Authorized Paths: This is the root storage bucket of all Iceberg tables from the provider which the provider has to grant read-only ACCESS. Again, because you don't use IRC APIs and not able to fetch temp vend creds, there is no way to easily lock down the sub folders for the tables DBX needs access by the provider. If they 1000 Iceberg tables but want to grant you 100 of them via the catalog, they either need to give read access to root for all tables (which is not secure) OR they somehow have to come up with complex IAM rules that grants access to only those 100 tables(that is a maintenance nightmare as IAM rules are separate than RBAC.  IF they grant you access to more tables or remove RBAC access to existing tables, provider than has to to their IAM rules and make sure they fix them each time to match the proper folders). Either way, this is not something anyone would use unless it is the same company, provider fully trusts the Databricks team with their files and no compliancy issues. 

Storage Location: This is where you need to define an additional cloud storage for Federated Catalog to be able to WRITE.  It needs this because Databricks Serverless & PHOTON engines & UNITY does not read ICEBERG table format directly. They can read the actual Data Parquet files but the IB metadata files.

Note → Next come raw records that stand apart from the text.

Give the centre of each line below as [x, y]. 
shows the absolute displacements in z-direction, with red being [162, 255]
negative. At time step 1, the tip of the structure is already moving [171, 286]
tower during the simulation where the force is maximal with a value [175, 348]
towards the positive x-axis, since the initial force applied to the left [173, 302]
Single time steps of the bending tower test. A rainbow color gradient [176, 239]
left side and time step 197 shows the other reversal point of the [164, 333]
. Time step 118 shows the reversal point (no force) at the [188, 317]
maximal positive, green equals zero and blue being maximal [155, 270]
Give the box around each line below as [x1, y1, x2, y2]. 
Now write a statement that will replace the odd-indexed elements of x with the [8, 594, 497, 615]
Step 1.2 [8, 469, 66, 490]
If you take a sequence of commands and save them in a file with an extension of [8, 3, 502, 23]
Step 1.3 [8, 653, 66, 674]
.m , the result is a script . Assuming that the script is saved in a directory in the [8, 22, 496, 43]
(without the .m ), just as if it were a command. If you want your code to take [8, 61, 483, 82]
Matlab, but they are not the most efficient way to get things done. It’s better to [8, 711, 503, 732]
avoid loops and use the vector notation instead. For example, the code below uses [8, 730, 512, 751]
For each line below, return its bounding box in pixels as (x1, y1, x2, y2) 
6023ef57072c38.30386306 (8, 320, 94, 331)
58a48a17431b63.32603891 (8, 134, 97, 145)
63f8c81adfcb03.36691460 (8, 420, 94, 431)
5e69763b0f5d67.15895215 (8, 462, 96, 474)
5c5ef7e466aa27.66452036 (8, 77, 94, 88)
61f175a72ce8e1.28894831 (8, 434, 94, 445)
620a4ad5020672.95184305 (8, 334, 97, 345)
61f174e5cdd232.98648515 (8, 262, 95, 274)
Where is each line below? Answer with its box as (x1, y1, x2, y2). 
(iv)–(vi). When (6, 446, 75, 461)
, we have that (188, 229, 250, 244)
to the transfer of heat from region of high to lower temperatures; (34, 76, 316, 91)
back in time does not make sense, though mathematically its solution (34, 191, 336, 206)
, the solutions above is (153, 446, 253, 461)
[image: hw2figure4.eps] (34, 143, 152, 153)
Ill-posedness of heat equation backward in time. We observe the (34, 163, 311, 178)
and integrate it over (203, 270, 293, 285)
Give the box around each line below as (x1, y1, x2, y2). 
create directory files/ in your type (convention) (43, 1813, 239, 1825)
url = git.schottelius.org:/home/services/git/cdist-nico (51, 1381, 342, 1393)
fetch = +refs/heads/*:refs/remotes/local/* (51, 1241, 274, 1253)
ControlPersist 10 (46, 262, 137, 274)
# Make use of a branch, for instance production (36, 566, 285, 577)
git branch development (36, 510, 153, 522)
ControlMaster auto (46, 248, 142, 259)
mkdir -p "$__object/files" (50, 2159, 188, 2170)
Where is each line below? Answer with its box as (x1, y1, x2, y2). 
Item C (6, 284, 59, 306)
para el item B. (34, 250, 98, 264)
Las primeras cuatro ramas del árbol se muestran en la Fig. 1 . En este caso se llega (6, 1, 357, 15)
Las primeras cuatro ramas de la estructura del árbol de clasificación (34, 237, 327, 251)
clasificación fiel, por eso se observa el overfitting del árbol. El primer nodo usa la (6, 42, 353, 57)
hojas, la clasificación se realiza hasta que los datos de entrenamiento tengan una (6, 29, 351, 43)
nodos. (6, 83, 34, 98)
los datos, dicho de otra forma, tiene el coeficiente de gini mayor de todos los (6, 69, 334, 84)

This is why it needs this access as it needs to create Delta version of the iceberg table metadata and that's what Databricks Engines use to query the tables directly.  

3. I explain the WRITE requirement. It is not for the IB storage location but can be any Storage bucket. It is required to read IB tables using Databricks compute for federated catalog.

4. This is where Databricks keeps giving the same unrelated wrong answer to this same question and creating confusion in the field and the customer base who manage data in external Iceberg Catalogs like Horizon, Glue & etc.. Reminder: The question was CAN DATABRICKS COMPUTE TALK TO OTHER EXTERNAL IRC CATALOGS USING IRC APIS & USE VENDED CREDS to access their Iceberg tables. 

It was NOT "Does Databricks uses IRC APIs and Vended Creds to Serve its own tables within UNITY?."  Databricks seems to purposefully give this misleading answer every time to avoid giving the correct answer. The answer is about Whether Databricks can to access other catalogs and not the other way around. The correct answer is Databricks currently HAS NO NATIVE SUPPORT FOR READING OR WRITING to external Iceberg tables using IRC API or by using Vended Creds to access the data files.

This is why it still needs JDBC connection to run SQL metadata queries to find what the table columns look like, where the tables files are stored and pre-approved permanent READ-ONLY access to read those files + another storage bucket with WRITE access to generate the Delta Matadata files for their compute to be able to query these tables.

If Databricks has support for "Their compute to read/write other external catalogs" using IRC APIs, then none of the above would be needed. No need for JDBC because you wouldn't run SQL "metadata" queries that cost Snowflake customers money as APIs give you all that info, Wouldn't need permanent read access IB files ahead of time as IRC APIs give temp vended creds to access the files.